Christof Stöhr und Katja Sirotkin bieten außerdem regelmäßig Abende an, an denen Berlinerinnen und Berliner ihre Technik vor Ort unter ihrer fachkundigen Anleitung selbst reparieren können.

Seit dem 17. September können sie überdies einen Reparaturbonus bei der Senatsverwaltung für Mobilität, Verkehr, Klimaschutz und Umwelt beantragen, der einen Teil der Kosten für die Ersatzteile deckt und das Reparieren oder reparieren lassen attraktiver machen soll. „Bei uns steht das Telefon im Moment nicht mehr still”, sagt Christof Stöhr, viele Menschen hätten Fragen und wollten sofort loslegen.

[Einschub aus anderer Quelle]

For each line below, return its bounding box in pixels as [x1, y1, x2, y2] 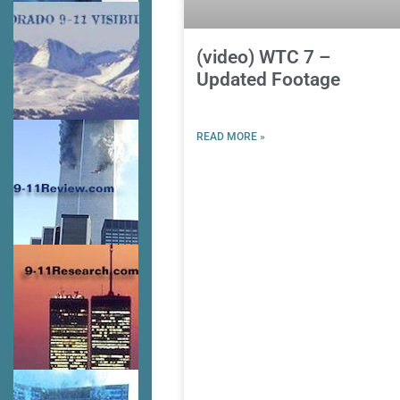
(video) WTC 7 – [196, 46, 330, 69]
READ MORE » [196, 130, 265, 144]
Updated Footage [196, 69, 340, 91]
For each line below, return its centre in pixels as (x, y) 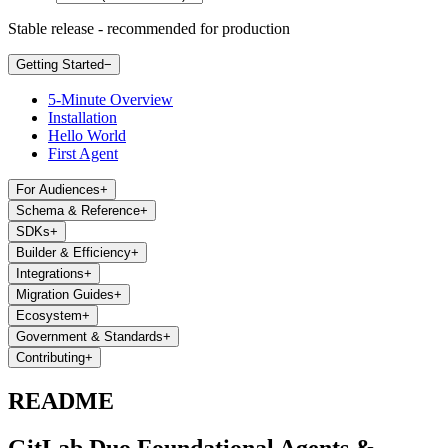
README (61, 400)
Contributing (50, 357)
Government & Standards (89, 336)
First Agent (83, 153)
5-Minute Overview (110, 99)
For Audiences (58, 189)
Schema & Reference (78, 210)
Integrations (50, 273)
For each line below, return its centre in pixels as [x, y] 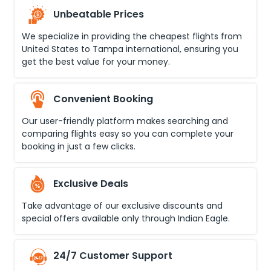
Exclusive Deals [91, 184]
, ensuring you [209, 49]
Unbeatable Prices [99, 14]
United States [50, 49]
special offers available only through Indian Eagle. [126, 218]
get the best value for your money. [96, 62]
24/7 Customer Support [113, 256]
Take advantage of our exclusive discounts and [122, 206]
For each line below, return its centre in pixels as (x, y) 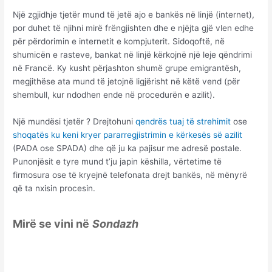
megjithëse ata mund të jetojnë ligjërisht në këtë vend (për (127, 81)
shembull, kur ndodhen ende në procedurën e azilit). (114, 94)
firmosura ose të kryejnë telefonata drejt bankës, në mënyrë (130, 175)
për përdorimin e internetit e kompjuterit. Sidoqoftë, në (119, 41)
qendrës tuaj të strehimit (183, 121)
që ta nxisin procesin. (54, 188)
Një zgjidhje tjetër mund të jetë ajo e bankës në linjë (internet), (134, 14)
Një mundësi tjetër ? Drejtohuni (74, 121)

Sein Wunsch wäre es aber, dass seine „Hilfe zur Selbsthilfe”, wie er es nennt, noch populärer wäre. „Kinder und Jugendliche sollten in der Schule nicht nur lernen, wie man mit Technik umgeht, sondern auch, dass und wie man sie reparieren kann.” Vorstellbar wären Workshop-Reihen oder Arbeitsgemeinschaften, doch die Initiative müsste von den Schulen und Lehrkräften ausgehen, sagt Stöhr. „Wenn sie auf uns zukommen: Wir sind zu allem bereit!”